» BRIEF
For the string "Universe", search the entries below and copy every line where it appears.

########################################

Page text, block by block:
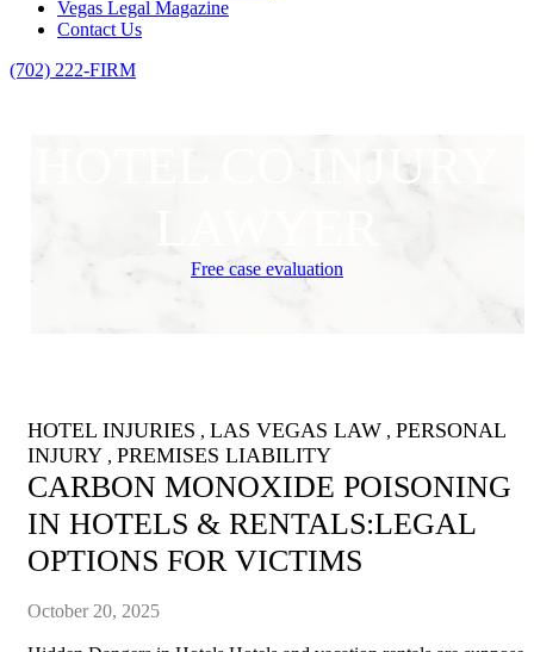
Vegas Legal Magazine
Contact Us
(702) 222-FIRM
HOTEL CO INJURY
Free case evaluation
HOTEL INJURIES , LAS VEGAS LAW , PERSONAL
INJURY , PREMISES LIABILITY
CARBON MONOXIDE POISONING
IN HOTELS & RENTALS:LEGAL
OPTIONS FOR VICTIMS
October 20, 2025
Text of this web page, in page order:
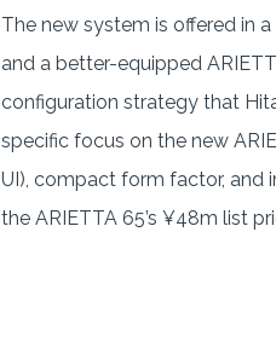
The new system is offered in
and a better-equipped
configuration strategy that
specific focus on the new
UI), compact form factor, and
the ARIETTA 65’s ¥48m list
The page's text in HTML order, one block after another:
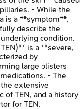
- While the
is a **symptom**,
describe the
condition.
is a **severe,
by
large blisters
- The
extensive
of TEN, and a history
for TEN.
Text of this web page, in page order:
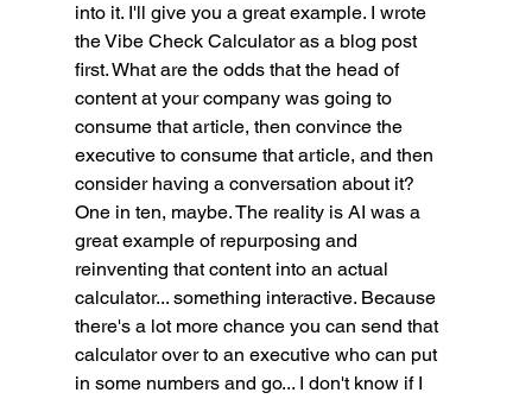
into it. I'll give you a great example. I wrote
the Vibe Check Calculator as a blog post
first. What are the odds that the head of
content at your company was going to
consume that article, then convince the
executive to consume that article, and then
consider having a conversation about it?
One in ten, maybe. The reality is AI was a
great example of repurposing and
reinventing that content into an actual
calculator... something interactive. Because
there's a lot more chance you can send that
calculator over to an executive who can put
in some numbers and go... I don't know if I
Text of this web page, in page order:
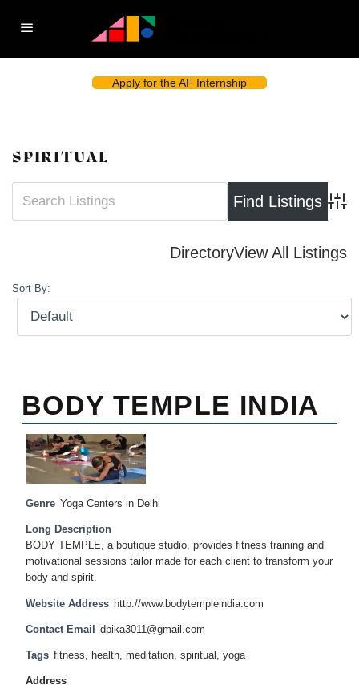
Apply for the AF Internship
SPIRITUAL
DirectoryView All Listings
Sort By:
BODY TEMPLE INDIA
Genre Yoga Centers in Delhi
Long Description
BODY TEMPLE, a boutique studio, provides fitness training and
motivational sessions tailor made for each client to transform your
body and spirit.
Website Address http://www.bodytempleindia.com
Contact Email dpika3011@gmail.com
Tags fitness health meditation spiritual yoga
Address
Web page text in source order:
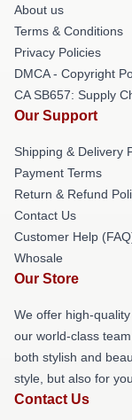
About us
Terms & Conditions
Privacy Policies
DMCA - Copyright
CA SB657: Supply
Our Support
Shipping & Delivery
Payment Terms
Return & Refund
Contact Us
Customer Help
Whosale
Our Store
We offer high-
our world-class
both stylish and
style, but also for
Contact Us
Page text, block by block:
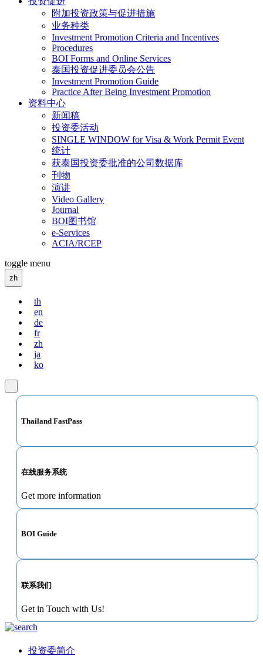
附加投资政策与促进措施
业务种类
Investment Promotion Criteria and Incentives
Procedures
BOI Forms and Online Services
泰国投资促进委员会公告
Investment Promotion Guide
Practice After Being Investment Promotion
资料中心
新闻稿
投资委活动
SINGLE WINDOW for Visa & Work Permit Event
统计
获泰国投资委批准的公司数据库
刊物
演讲
Video Gallery
Journal
BOI图书馆
e-Services
ACIA/RCEP
toggle menu
zh
th
en
de
fr
zh
ja
ko
Thailand FastPass
在线服务系统
Get more information
BOI Guide
联系我们
Get in Touch with Us!
投资委简介
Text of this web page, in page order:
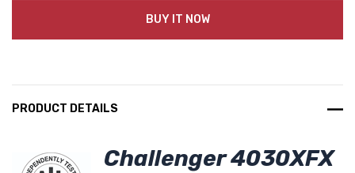
BUY IT NOW
PRODUCT DETAILS
Challenger 4030XFX
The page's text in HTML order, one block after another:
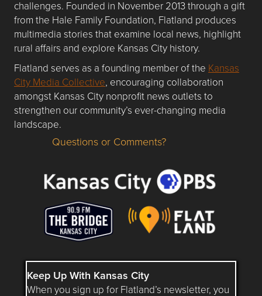
challenges. Founded in November 2013 through a gift
from the Hale Family Foundation, Flatland produces
multimedia stories that examine local news, highlight
rural affairs and explore Kansas City history.
Flatland serves as a founding member of the Kansas
City Media Collective, encouraging collaboration
amongst Kansas City nonprofit news outlets to
strengthen our community’s ever-changing media
landscape.
Questions or Comments about flatlandkc.com?
Questions or Comments?
Keep Up With Kansas City
When you sign up for Flatland’s newsletter, you
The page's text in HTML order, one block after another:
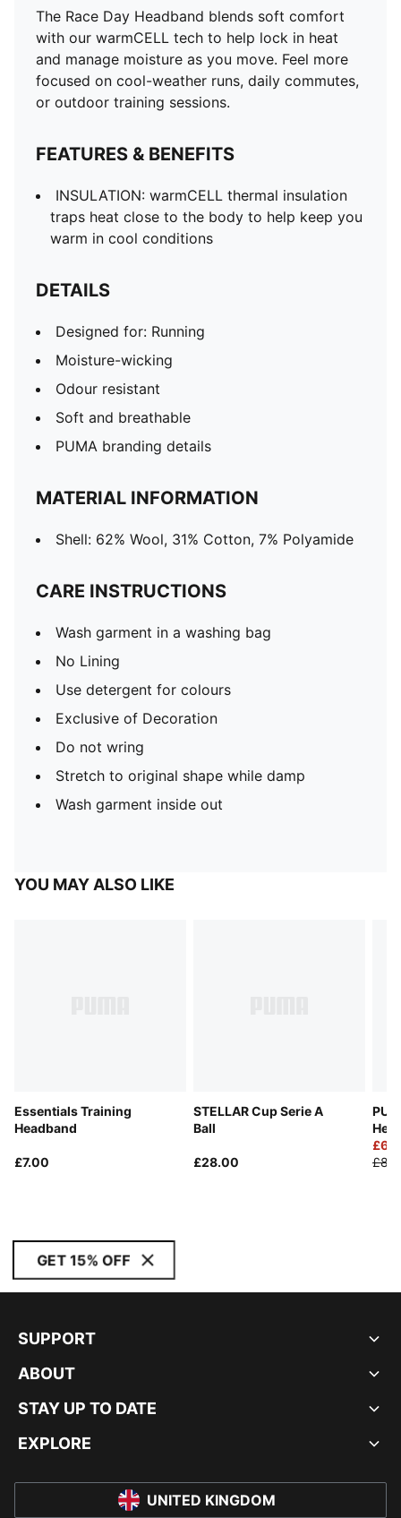
Moisture-wicking
Odour resistant
Soft and breathable
PUMA branding details
The Race Day Headband blends soft comfort
with our warmCELL tech to help lock in heat
and manage moisture as you move. Feel more
focused on cool-weather runs, daily commutes,
or outdoor training sessions.
FEATURES & BENEFITS
INSULATION: warmCELL thermal insulation
traps heat close to the body to help keep you
warm in cool conditions
DETAILS
Designed for: Running
Moisture-wicking
Odour resistant
Soft and breathable
PUMA branding details
MATERIAL INFORMATION
Shell: 62% Wool, 31% Cotton, 7% Polyamide
CARE INSTRUCTIONS
Wash garment in a washing bag
No Lining
Use detergent for colours
Exclusive of Decoration
Do not wring
Stretch to original shape while damp
Wash garment inside out
YOU MAY ALSO LIKE
Essentials Training
Headband
£7.00
STELLAR Cup Serie A
Ball
£28.00
GET 15% OFF
SUPPORT
ABOUT
STAY UP TO DATE
EXPLORE
UNITED KINGDOM
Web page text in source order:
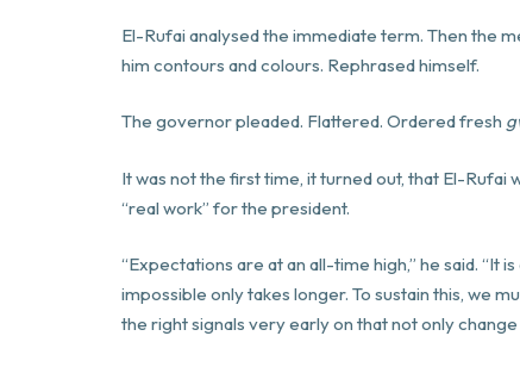
El-Rufai analysed the immediate term. Then the
him contours and colours. Rephrased himself.
The governor pleaded. Flattered. Ordered fresh
It was not the first time, it turned out, that El-
“real work” for the president.
“Expectations are at an all-time high,” he said.
impossible only takes longer. To sustain this, we
the right signals very early on that not only
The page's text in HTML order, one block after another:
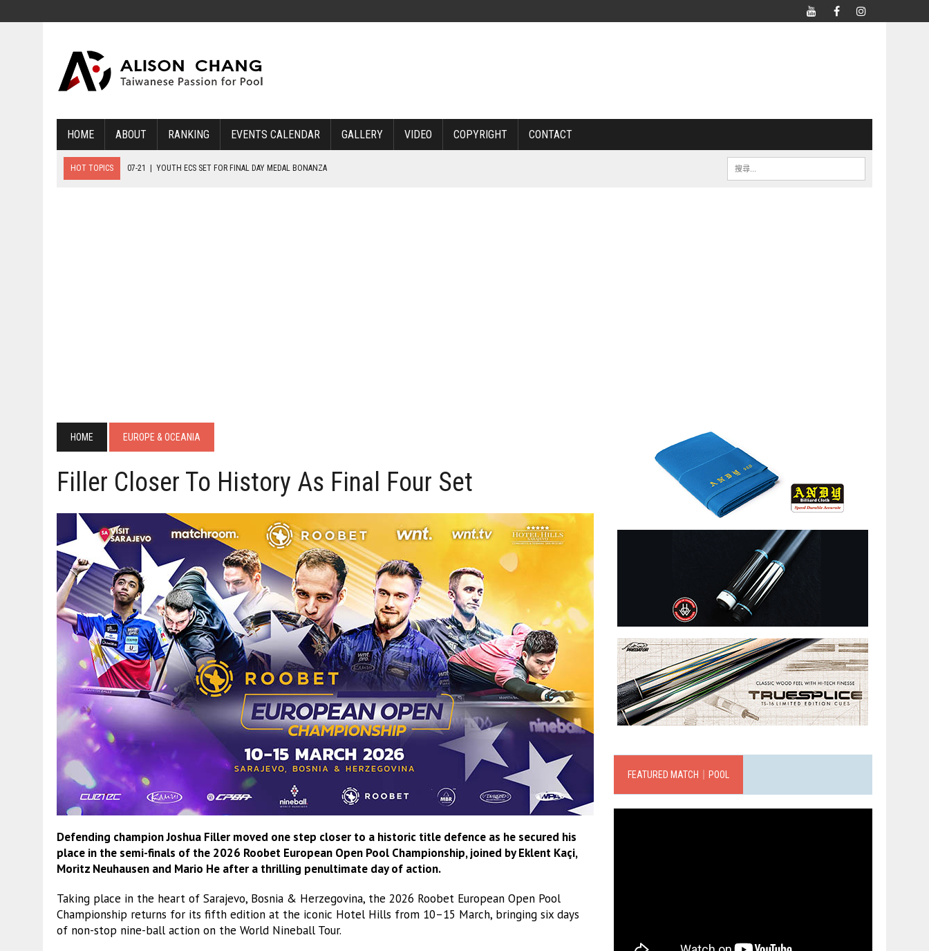
HOME ABOUT RANKING EVENTS CALENDAR GALLERY VIDEO COPYRIGHT CONTACT
HOT TOPICS 07-21 YOUTH ECS SET FOR FINAL DAY MEDAL BONANZA
HOME EUROPE & OCEANIA
Filler Closer To History As Final Four Set
Defending champion Joshua Filler moved one step closer to a historic title defence as he secured his
place in the semi-finals of the 2026 Roobet European Open Pool Championship, joined by Eklent Kaçi,
Moritz Neuhausen and Mario He after a thrilling penultimate day of action.
Taking place in the heart of Sarajevo, Bosnia & Herzegovina, the 2026 Roobet European Open Pool
Championship returns for its fifth edition at the iconic Hotel Hills from 10–15 March, bringing six days
of non-stop nine-ball action on the World Nineball Tour.
FEATURED MATCH｜POOL
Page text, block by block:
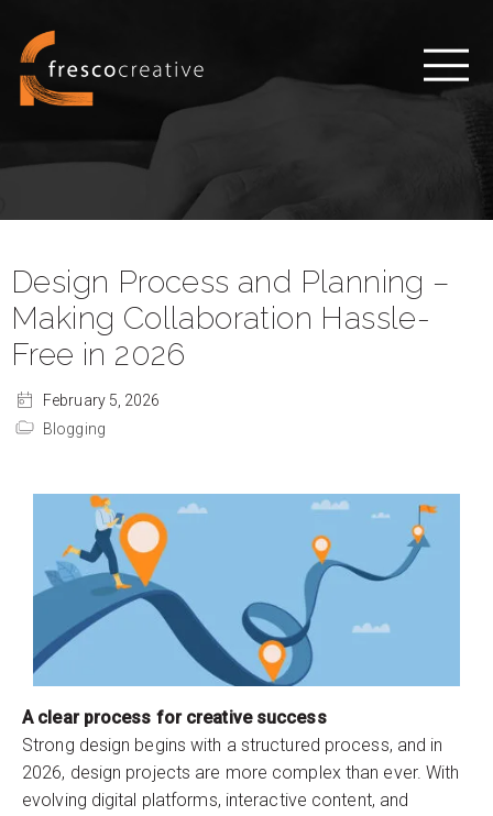
Design Process and Planning –
Making Collaboration Hassle-
Free in 2026
February 5, 2026
Blogging
A clear process for creative success
Strong design begins with a structured process, and in
2026, design projects are more complex than ever. With
evolving digital platforms, interactive content, and
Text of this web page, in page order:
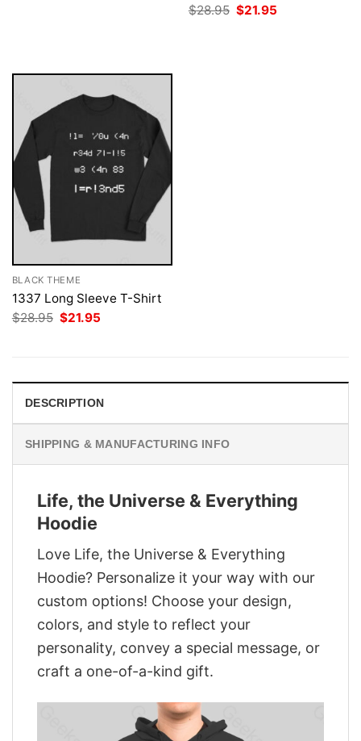
$28.95 Original
price
$21.95
BLACK THEME
1337 Long Sleeve T-Shirt
$28.95 Original
price
$21.95
DESCRIPTION
SHIPPING & MANUFACTURING INFO
Life, the Universe & Everything
Hoodie
Love Life, the Universe & Everything
Hoodie? Personalize it your way with our
custom options! Choose your design,
colors, and style to reflect your
personality, convey a special message, or
craft a one-of-a-kind gift.
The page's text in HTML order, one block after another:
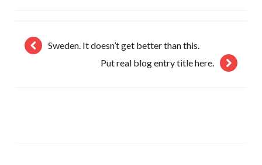
Sweden. It doesn’t get better than this.
Put real blog entry title here.
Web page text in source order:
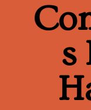
s
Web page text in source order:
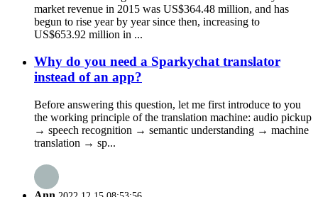
market revenue in 2015 was US$364.48 million, and has
begun to rise year by year since then, increasing to
US$653.92 million in ...
Why do you need a Sparkychat translator
instead of an app?
Before answering this question, let me first introduce to you
the working principle of the translation machine: audio pickup
→ speech recognition → semantic understanding → machine
translation → sp...
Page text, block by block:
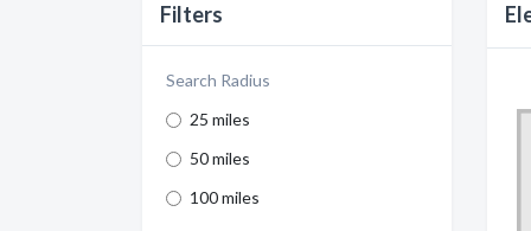
Filters
Search Radius
25 miles
50 miles
100 miles
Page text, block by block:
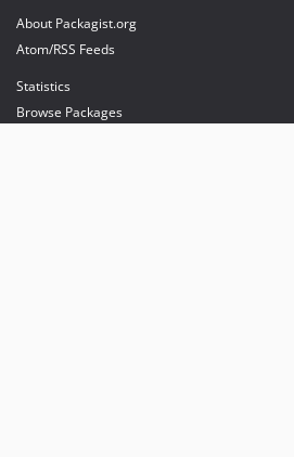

########################################

» EXERCISE RESULT
Life, the Universe & Everything
Love Life, the Universe & Everything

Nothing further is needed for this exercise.